The Conservative government of the day proposed the first restrictions on immigration in 1902. But they weren’t completely without opposition – it was none other than Winston Churchill who said these new rules were;

“a loathsome system of police interference and arbitrary power that would harass the simple immigrant, the political refugee, the helpless and the poor…This country has so greatly gained from the old, tolerant, and generous practice of free entry and asylum. This law is expected to appeal to insular prejudice against foreigners and racial prejudice against Jews.”

And Churchill was right. Even today (despite eye-catching headlines) the effect refugees have on the crime rate is low. During the 2015 European migrant crisis, Germany took in over 1.4 million refugees – yet by 2019, their crime levels had fallen to the lowest in thirty years.

And if a refugee does commit a crime, surely the only person who should be punished is the guilty refugee – not the thousands of other innocent, law-abiding evacuees with whom they arrived alongside.

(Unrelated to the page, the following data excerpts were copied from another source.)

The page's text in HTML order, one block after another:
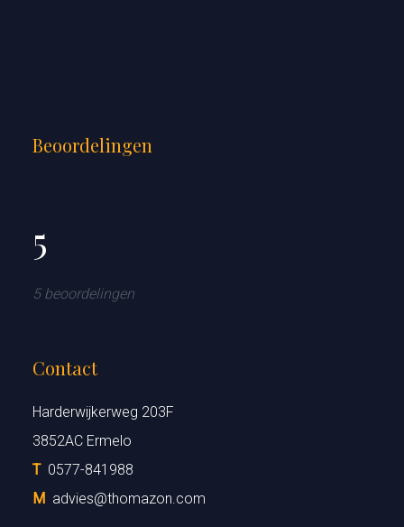
Beoordelingen
5
5 beoordelingen
Contact
Harderwijkerweg 203F
3852AC Ermelo
T 0577-841988
M advies@thomazon.com

Nonetheless, the Aliens Act introduced the first restrictions in 1906; immigrants were required to prove they could support themselves financially, not be “liable to become a charge upon the public rates” (i.e. disabled), and have a clean criminal record.

IV

But this was not the end for Britain’s role as an international safe haven for the oppressed. During the Great War, almost 250,000 Belgian refugees were given shelter on these isles, all housed and fed for the duration of the war despite the hardships and food shortages suffered by the nation. The generosity displayed by the British is illustrated in the 1916 Fredo Franzoni painting “Landing of the Belgium Refugees”, showing dozens of boats carrying huddled masses landing in Kent. They are being welcomed by a large crowd led by the mayor of Folkestone. To the side, a nurse stands ready to tend to the sick, while two children bear welcoming gifts. A British ensign flies prominently from one of the ships.

Many of the Belgians were housed by individuals volunteering a spare room. Others were housed in purpose-built villages ran by the Belgian government-in-exile, where inhabitants used Belgian currency and spoke Flemish. Despite some local objections to these ethnic enclaves, within a year of the war being over, 90% of refugees had returned to Belgium. Their only lasting impact being a few memorial plaques, and Agatha Christie’s Hercule Poirot – who was based on a Belgian that Christie had housed during the war.

If we could do it in 1914 during total war, we can certainly do it today.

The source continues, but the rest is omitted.